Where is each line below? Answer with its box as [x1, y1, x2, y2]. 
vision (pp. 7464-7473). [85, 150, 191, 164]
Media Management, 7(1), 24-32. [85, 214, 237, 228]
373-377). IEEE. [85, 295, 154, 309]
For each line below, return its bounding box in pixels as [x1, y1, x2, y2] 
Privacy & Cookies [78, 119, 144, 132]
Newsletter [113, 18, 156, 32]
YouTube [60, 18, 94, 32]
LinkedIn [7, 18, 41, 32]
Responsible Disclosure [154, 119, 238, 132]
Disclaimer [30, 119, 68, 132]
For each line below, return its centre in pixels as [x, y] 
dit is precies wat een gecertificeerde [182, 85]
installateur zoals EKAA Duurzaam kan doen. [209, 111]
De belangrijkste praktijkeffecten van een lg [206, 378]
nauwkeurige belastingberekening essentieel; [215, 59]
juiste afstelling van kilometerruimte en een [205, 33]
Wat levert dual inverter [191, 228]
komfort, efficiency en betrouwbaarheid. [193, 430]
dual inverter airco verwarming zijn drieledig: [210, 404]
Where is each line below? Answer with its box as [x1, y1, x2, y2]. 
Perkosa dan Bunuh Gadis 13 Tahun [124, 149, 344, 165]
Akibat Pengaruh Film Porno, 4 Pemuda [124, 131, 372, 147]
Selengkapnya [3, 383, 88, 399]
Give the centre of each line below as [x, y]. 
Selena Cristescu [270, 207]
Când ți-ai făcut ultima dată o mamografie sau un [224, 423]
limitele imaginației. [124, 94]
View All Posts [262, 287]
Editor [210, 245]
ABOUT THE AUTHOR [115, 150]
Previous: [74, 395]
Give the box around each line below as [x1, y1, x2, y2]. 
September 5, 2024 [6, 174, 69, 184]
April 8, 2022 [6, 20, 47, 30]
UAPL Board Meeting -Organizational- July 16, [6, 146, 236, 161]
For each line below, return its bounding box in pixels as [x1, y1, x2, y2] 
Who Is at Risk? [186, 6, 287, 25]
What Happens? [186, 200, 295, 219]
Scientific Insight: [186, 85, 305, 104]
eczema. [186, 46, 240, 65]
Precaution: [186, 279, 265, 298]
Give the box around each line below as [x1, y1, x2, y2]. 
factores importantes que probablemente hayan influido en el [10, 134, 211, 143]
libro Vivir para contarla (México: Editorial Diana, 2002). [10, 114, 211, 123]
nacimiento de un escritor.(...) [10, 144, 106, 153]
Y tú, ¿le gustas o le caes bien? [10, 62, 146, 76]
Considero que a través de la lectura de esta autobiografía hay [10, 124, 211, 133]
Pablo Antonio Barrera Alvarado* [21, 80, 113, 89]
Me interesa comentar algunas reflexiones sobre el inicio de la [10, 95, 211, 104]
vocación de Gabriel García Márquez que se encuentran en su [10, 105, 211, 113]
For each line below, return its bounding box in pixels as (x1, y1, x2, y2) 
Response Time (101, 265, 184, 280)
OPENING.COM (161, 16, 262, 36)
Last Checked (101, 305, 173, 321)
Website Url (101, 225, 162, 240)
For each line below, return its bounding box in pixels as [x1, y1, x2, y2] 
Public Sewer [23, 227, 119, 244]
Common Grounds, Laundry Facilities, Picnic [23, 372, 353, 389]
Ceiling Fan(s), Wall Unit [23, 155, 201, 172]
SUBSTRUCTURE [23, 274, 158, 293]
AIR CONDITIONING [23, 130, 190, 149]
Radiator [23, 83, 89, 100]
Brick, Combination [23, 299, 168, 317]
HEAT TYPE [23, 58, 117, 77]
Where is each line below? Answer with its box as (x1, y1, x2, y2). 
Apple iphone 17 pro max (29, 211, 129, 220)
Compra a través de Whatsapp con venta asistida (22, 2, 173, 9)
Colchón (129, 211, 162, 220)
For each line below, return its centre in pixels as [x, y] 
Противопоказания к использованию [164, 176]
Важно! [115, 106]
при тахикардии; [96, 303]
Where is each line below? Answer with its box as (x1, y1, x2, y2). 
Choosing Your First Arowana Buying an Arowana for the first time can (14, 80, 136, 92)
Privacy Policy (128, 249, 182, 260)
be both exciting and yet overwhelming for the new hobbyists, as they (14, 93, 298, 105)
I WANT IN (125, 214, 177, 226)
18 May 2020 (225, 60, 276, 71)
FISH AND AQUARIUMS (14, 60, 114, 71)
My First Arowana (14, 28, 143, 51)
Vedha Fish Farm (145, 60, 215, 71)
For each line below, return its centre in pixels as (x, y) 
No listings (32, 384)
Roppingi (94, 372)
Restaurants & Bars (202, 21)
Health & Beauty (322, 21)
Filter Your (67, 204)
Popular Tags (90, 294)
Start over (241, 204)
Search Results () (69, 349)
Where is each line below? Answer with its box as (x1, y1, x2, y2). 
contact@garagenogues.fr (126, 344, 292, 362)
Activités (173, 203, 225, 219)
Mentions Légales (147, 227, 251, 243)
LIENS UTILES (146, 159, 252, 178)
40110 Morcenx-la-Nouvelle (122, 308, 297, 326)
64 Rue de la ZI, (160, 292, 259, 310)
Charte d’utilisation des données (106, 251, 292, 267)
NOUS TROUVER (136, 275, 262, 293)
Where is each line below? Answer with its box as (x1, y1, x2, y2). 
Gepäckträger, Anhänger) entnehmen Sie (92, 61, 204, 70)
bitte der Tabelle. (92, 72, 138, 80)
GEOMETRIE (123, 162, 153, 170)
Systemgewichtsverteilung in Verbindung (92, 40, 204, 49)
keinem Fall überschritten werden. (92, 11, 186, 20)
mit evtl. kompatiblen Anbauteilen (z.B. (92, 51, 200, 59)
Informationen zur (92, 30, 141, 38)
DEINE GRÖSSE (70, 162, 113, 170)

####################

**INSTRUCTIONS FOR THE TASK:** Give only the lines from the one holding "Perkosa dan Bunuh" through the one holding "Când ți-ai făcut", each restated exactly as it appears above.

**TASK OUTPUT:**
Perkosa dan Bunuh Gadis 13 Tahun [124, 149, 344, 165]
Akibat Pengaruh Film Porno, 4 Pemuda [124, 131, 372, 147]
Selengkapnya [3, 383, 88, 399]
Give the centre of each line below as [x, y]. 
Selena Cristescu [270, 207]
Când ți-ai făcut ultima dată o mamografie sau un [224, 423]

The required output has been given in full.